··· Available records

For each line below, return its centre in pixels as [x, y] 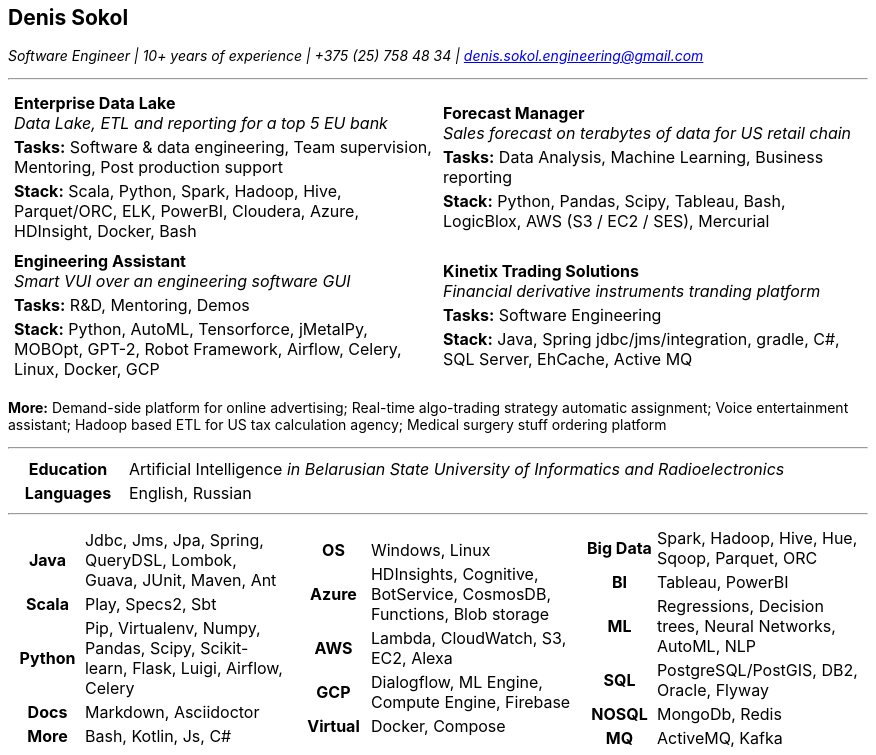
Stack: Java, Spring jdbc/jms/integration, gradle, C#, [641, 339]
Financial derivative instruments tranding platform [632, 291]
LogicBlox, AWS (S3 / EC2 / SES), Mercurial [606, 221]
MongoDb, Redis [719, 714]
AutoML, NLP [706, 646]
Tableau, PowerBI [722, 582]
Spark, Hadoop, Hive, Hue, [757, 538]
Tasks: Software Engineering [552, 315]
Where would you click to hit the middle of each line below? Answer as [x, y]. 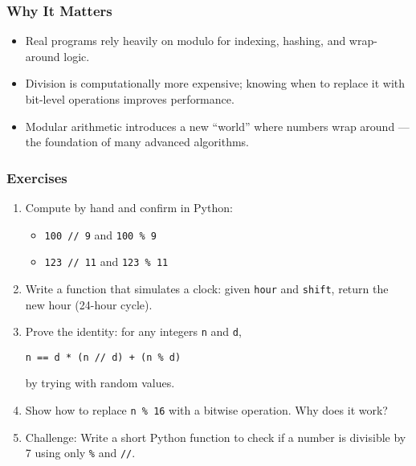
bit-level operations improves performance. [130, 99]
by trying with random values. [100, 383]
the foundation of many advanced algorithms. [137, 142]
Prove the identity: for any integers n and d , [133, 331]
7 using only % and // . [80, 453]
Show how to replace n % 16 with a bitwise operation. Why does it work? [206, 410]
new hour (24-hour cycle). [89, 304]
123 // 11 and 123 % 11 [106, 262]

······

### Work to complete
Return the entries above in full and unchanged, omitting every image.

### Solved problem
For each line below, return its centre in pixels as [x, y] 
Stack: Java, Spring jdbc/jms/integration, gradle, C#, [641, 339]
Financial derivative instruments tranding platform [632, 291]
LogicBlox, AWS (S3 / EC2 / SES), Mercurial [606, 221]
MongoDb, Redis [719, 714]
AutoML, NLP [706, 646]
Tableau, PowerBI [722, 582]
Spark, Hadoop, Hive, Hue, [757, 538]
Tasks: Software Engineering [552, 315]
Where would you click to hit the middle of each line below? Answer as [x, y]. 
bit-level operations improves performance. [130, 99]
by trying with random values. [100, 383]
the foundation of many advanced algorithms. [137, 142]
Prove the identity: for any integers n and d , [133, 331]
7 using only % and // . [80, 453]
Show how to replace n % 16 with a bitwise operation. Why does it work? [206, 410]
new hour (24-hour cycle). [89, 304]
123 // 11 and 123 % 11 [106, 262]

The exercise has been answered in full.